Author:  Jeff VanGoethem
Title:  "Living Together"
Publisher:  Kregel

Attention please! Attention please! Living together is a test. This is ONLY a test. Had this been an actual commitment, numerous world problems would have been eliminated. Stay tuned for further instructions from the Kregel handbook, "Living Together – A Guide to Counseling Unmarried Couples," by Jeff VanGoethem.

According to the author of this excellent and needed work, 50 to 60 percent of marriages now involve couples who have lived together and are living together when they seek a minister to marry them. As a chaplain who lives and works in the San Francisco Bay Area, I find the percentage even higher.  Many couples are pregnant or already have children when they make their wedding plans.

Over the past 25 years, "living together" has morphed into an alternative to marriage. Even though this arrangement is embraced by an increasingly secular world, it remains a thorny issue for parents, for counselors – and especially for pastors. Compounding the challenge has been the dearth of available resource material for guidance in dealing with cohabiting couples ... until now, that is.

"Living Together" is the most complete, in-depth book to be found on this much-too-neglected subject. It provides direction to the delicate task of effectively counseling live-in couples; such as, what questions to ask (an extremely valuable resource), back-up statistics, plus legal questions and problems that cannot be avoided by refusing to marry.  For example, one earth-shaker occurred in the 1970s when film actor Lee Marvin, who had freely lived with his girlfriend for several years, decided to move on – a decision which turned out not to be so free. She sued him for support, and the case birthed a new legal term:  "palimony."

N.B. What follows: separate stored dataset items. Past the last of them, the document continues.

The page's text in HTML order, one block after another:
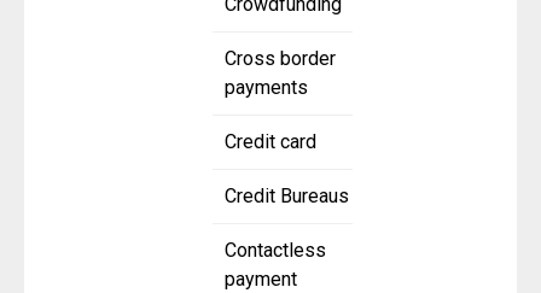
Crowdfunding
Cross border
payments
Credit card
Credit Bureaus
Contactless
payment
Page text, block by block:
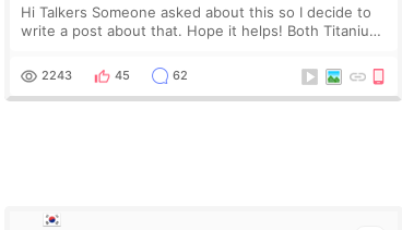
Hi Talkers Someone asked about this so I decide to
write a post about that. Hope it helps! Both Titanium
aesthetic treatments for skin tightening
2243 45 62
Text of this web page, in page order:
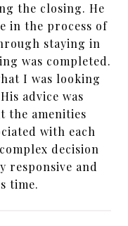
the closing. He
in the process of
staying in
was completed.
I was looking
advice was
the amenities
with each
decision
responsive and
time.
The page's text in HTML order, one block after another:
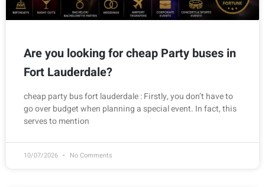
Are you looking for cheap Party buses in
Fort Lauderdale?
cheap party bus fort lauderdale : Firstly, you don’t have to
go over budget when planning a special event. In fact, this
serves to mention
10/07/2026 No Comments
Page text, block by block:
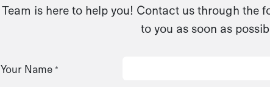
Team is here to help you! Contact us through the
to you as soon as
Your Name *
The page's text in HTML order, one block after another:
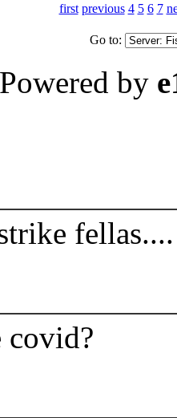
first previous 4 5 6 7
Go to:
Powered by
fellas....
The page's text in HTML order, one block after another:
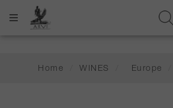
Home WINES Europe
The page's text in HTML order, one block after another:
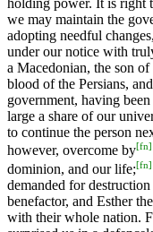
holding power. It is right
we may maintain the
adopting needful
under our notice with
a Macedonian, the son
blood of the Persians,
government, having
large a share of our
to continue the person
however, overcome by[fn]
dominion, and our life;[fn]
demanded for
benefactor, and Esther
with their whole nation.
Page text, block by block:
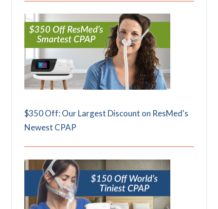
$350 Off: Our Largest Discount on ResMed's
Newest CPAP
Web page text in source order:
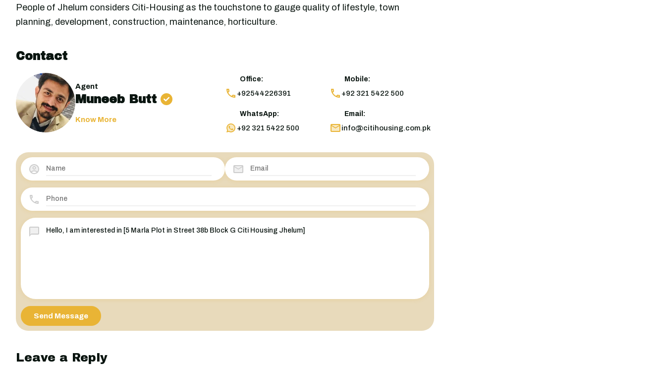
People of Jhelum considers Citi-Housing as the touchstone to gauge quality of lifestyle, town
planning, development, construction, maintenance, horticulture.
Contact
Agent
Muneeb Butt
Know More
Office:
+92544226391
Mobile:
+92 321 5422 500
WhatsApp:
+92 321 5422 500
Email:
info@citihousing.com.pk
Send Message
Leave a Reply
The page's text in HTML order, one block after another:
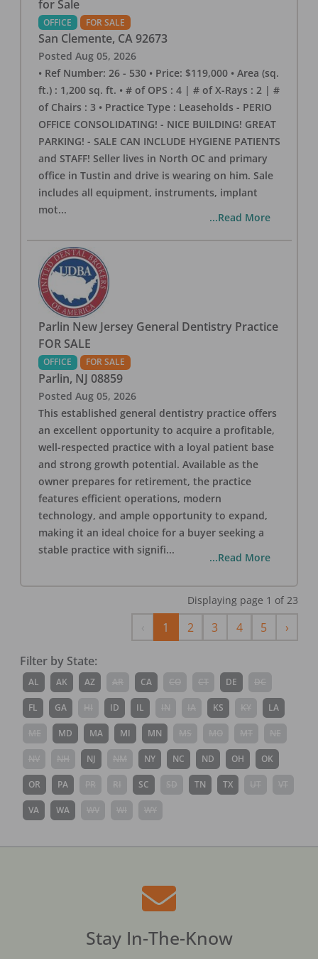
for Sale
OFFICE FOR SALE
San Clemente, CA 92673
Posted Aug 05, 2026
• Ref Number: 26 - 530 • Price: $119,000 • Area (sq.
ft.) : 1,200 sq. ft. • # of OPS : 4 | # of X-Rays : 2 | #
of Chairs : 3 • Practice Type : Leaseholds - PERIO
OFFICE CONSOLIDATING! - NICE BUILDING! GREAT
PARKING! - SALE CAN INCLUDE HYGIENE PATIENTS
and STAFF! Seller lives in North OC and primary
office in Tustin and drive is wearing on him. Sale
includes all equipment, instruments, implant
mot...
...Read More
Parlin New Jersey General Dentistry Practice
FOR SALE
OFFICE FOR SALE
Parlin, NJ 08859
Posted Aug 05, 2026
This established general dentistry practice offers
an excellent opportunity to acquire a profitable,
well-respected practice with a loyal patient base
and strong growth potential. Available as the
owner prepares for retirement, the practice
features efficient operations, modern
technology, and ample opportunity to expand,
making it an ideal choice for a buyer seeking a
stable practice with signifi...
...Read More
Displaying page 1 of 23
Previous
1 2 3 4 5 ›Next
Filter by State:
AL AK AZ CA DE
FL GA ID IL KS LA
MD MA MI MN
NJ NY NC ND OH OK
OR PA SC TN TX
VA WA
Stay In-The-Know
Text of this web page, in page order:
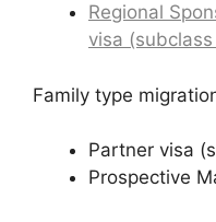
Regional
visa (subclass
Family type
Partner visa
Prospective
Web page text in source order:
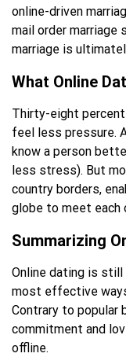
online-driven
mail order
marriage is
What Online
Thirty-eight
feel less pressure.
know a person
less stress). But
country borders,
globe to meet
Summarizing
Online dating is still
most effective
Contrary to popular
commitment and
offline.

In his book, VanGoethem lays out what the Bible says about marriage and the high esteem it is given – and he offers the greatest definition of the marriage relationship I've ever read, one that should stir up the romantic impulse in anyone who reads it. And the book even includes a wonderful history of marriage.

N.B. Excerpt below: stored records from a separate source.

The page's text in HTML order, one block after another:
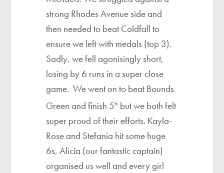
strong Rhodes Avenue side and
then needed to beat Coldfall to
ensure we left with medals (top 3).
Sadly, we fell agonisingly short,
losing by 6 runs in a super close
game. We went on to beat Bounds
Green and finish 5th but we both felt
super proud of their efforts. Kayla-
Rose and Stefania hit some huge
6s, Alicia (our fantastic captain)
organised us well and every girl
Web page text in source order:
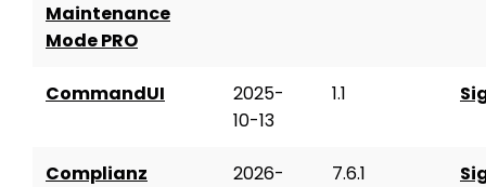
Maintenance
Mode PRO
CommandUI
2025-
10-13
1.1
Complianz
2026-
7.6.1
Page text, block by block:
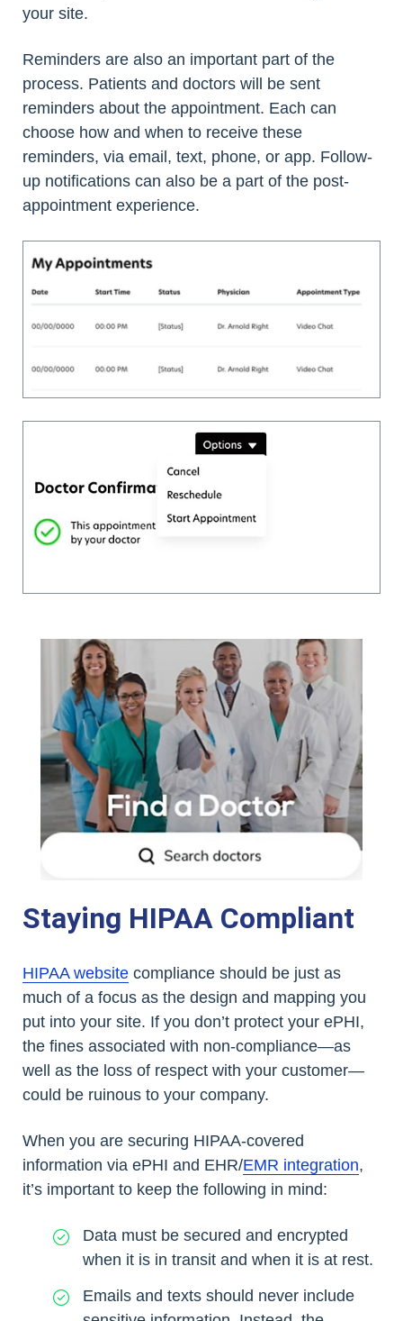
your site.
Reminders are also an important part of the
process. Patients and doctors will be sent
reminders about the appointment. Each can
choose how and when to receive these
reminders, via email, text, phone, or app. Follow-
up notifications can also be a part of the post-
appointment experience.
Staying HIPAA Compliant
HIPAA website compliance should be just as
much of a focus as the design and mapping you
put into your site. If you don’t protect your ePHI,
the fines associated with non-compliance—as
well as the loss of respect with your customer—
could be ruinous to your company.
When you are securing HIPAA-covered
information via ePHI and EHR/EMR integration,
it’s important to keep the following in mind:
Data must be secured and encrypted
when it is in transit and when it is at rest.
Emails and texts should never include
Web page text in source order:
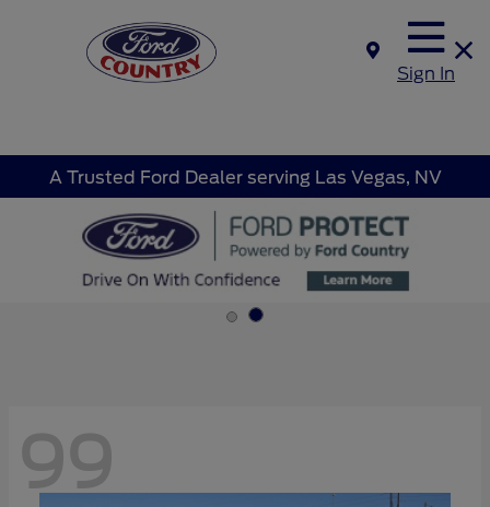
Sign In
A Trusted Ford Dealer serving Las Vegas, NV
99
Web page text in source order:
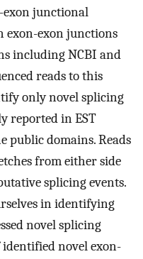
exon junctional
exon-exon junctions
including NCBI and
reads to this
only novel splicing
reported in EST
public domains. Reads
from either side
splicing events.
in identifying
novel splicing
identified novel exon-
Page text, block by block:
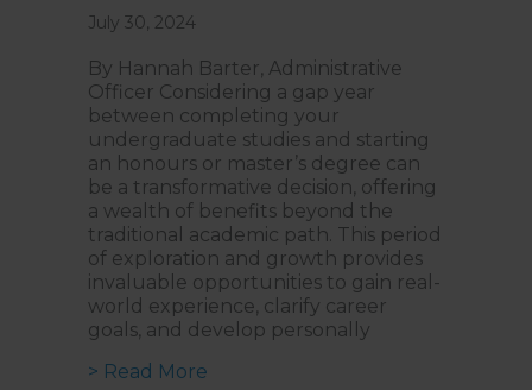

Sobering facts show how any future marriage is severely damaged when the couple lives together beforehand. Full documentation provided in the book backs this up. For a couple to decide to move in together means that at least one of the two is rejecting marriage, period, and mentally always has one foot out the door.

"Individuals who cohabit may be more resistant to commitment," the author points out. "In cohabitation, they've tried to test out a relationship of commitment by remaining uncommitted. Does that make sense?"  This book puts it all into proper perspective.

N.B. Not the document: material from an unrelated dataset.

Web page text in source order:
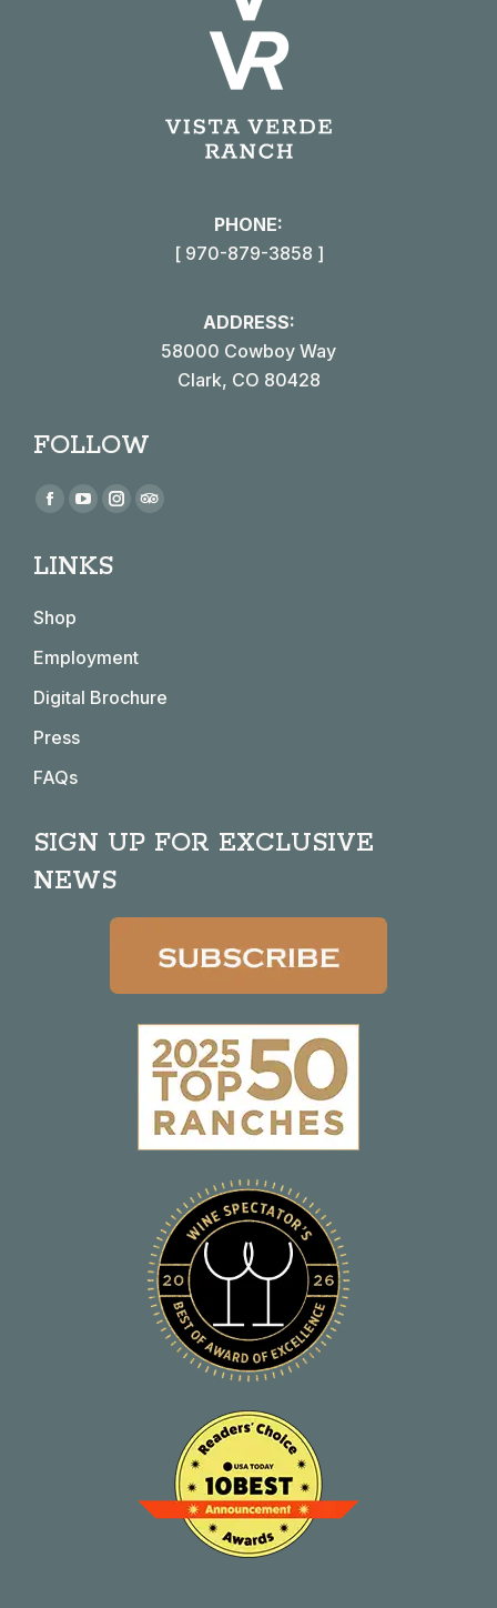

And the irony continues.  For example, many young men move in with their girlfriends for the readily available sex.  That's according to their own words in response to the question of why they decided to live with their girlfriends.  It has nothing to do with marriage, even though that is what the women say they want and expect.

Mr. VanGoethem observes that some modern thinkers want the Church to modify its thinking on marriage and morality to accommodate cohabitants. In other words, the Church should adapt to the world instead of the world adapting to the teachings of Christ.  We have plenty of help to lead us down this destructive path: "liberal" pastors who tossed out the Bible and morality long ago. In my opinion, they are the worst culprits of all.